**Your task**
Exact reproduction is required for the lines below starting at the line with "突破了二维空间运动的桎梏，身体能够进行侧行，翻滚，还能实现内外攀爬的高 [8, 89, 498, 110]" and ending at the line with "morphisms are paths", both included. No other lines, and no pictures.

Items from a data source:
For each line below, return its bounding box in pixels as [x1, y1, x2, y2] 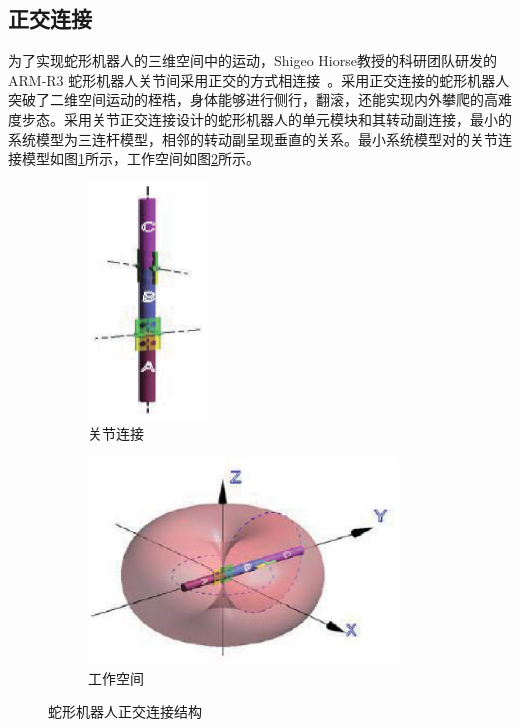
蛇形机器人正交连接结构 [48, 701, 202, 722]
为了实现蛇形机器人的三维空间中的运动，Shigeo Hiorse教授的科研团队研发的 [8, 50, 497, 71]
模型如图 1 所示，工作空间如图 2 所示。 [21, 148, 260, 169]
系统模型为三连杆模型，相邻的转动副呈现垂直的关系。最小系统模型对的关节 [8, 128, 498, 149]
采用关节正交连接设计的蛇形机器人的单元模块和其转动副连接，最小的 [63, 108, 512, 129]
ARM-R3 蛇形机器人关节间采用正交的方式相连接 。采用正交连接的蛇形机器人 [8, 69, 510, 90]
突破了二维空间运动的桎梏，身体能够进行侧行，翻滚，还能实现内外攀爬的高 [8, 89, 498, 110]
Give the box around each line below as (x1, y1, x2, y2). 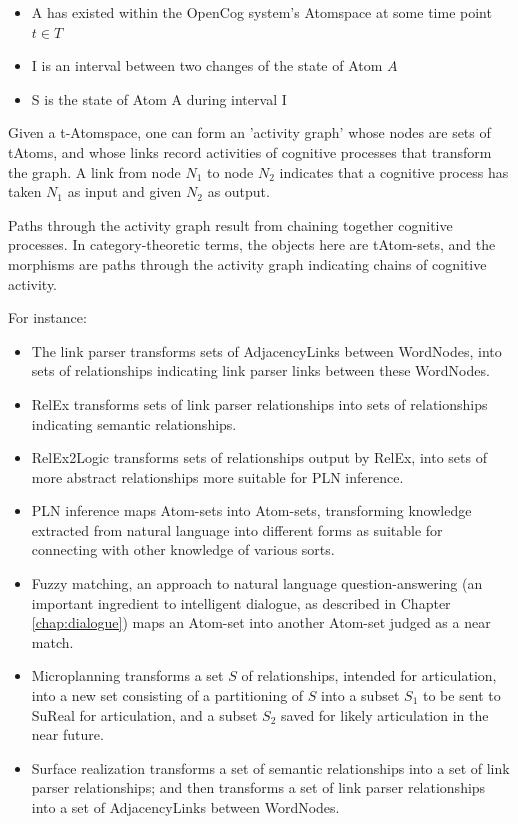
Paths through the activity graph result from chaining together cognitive (8, 214, 453, 235)
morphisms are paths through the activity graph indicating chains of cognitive (8, 253, 487, 274)
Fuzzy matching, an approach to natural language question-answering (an (31, 573, 483, 594)
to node (207, 161, 254, 182)
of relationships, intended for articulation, (241, 665, 497, 686)
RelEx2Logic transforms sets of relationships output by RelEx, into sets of (31, 447, 487, 468)
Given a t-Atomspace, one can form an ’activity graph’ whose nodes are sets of (8, 122, 491, 143)
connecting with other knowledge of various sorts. (31, 539, 335, 560)

**Output of the task**
突破了二维空间运动的桎梏，身体能够进行侧行，翻滚，还能实现内外攀爬的高 [8, 89, 498, 110]
Give the box around each line below as (x1, y1, x2, y2). 
Paths through the activity graph result from chaining together cognitive (8, 214, 453, 235)
morphisms are paths through the activity graph indicating chains of cognitive (8, 253, 487, 274)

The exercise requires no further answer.